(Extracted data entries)
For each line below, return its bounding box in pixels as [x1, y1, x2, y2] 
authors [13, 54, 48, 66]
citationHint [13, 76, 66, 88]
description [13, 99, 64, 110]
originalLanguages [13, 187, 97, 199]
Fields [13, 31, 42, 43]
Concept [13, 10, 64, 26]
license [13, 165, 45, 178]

==

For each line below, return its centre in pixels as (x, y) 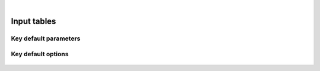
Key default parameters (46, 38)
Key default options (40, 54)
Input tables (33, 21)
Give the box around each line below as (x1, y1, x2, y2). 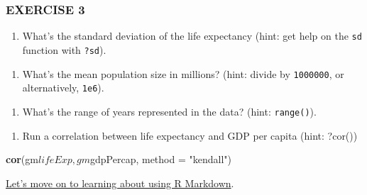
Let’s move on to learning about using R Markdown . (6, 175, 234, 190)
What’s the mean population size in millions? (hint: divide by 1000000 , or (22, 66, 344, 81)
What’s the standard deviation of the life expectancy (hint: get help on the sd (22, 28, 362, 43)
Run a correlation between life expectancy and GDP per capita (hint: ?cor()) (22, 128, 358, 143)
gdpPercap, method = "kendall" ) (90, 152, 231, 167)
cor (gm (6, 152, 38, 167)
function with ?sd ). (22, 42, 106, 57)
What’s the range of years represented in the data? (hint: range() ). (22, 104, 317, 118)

--

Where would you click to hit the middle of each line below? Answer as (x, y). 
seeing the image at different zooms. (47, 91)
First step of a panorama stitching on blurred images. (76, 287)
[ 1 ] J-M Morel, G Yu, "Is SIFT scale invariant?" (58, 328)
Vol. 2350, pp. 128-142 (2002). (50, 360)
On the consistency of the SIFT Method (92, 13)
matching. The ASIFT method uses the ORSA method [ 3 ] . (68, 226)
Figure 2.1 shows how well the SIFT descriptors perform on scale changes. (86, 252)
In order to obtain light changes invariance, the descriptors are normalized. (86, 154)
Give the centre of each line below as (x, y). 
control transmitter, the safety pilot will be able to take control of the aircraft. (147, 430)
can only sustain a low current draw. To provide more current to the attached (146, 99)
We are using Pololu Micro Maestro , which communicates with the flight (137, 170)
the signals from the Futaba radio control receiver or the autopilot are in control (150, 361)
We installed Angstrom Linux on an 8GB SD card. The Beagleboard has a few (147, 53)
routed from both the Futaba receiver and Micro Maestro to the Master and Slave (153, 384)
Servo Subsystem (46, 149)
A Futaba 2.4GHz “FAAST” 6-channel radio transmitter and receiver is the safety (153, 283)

◆ EXERCISE BRIEF ◆
If a line in the entries holds the string "safety", copy it.

◆ SOLUTION TO THE PROBLEM ◆
control transmitter, the safety pilot will be able to take control of the aircraft. (147, 430)
A Futaba 2.4GHz “FAAST” 6-channel radio transmitter and receiver is the safety (153, 283)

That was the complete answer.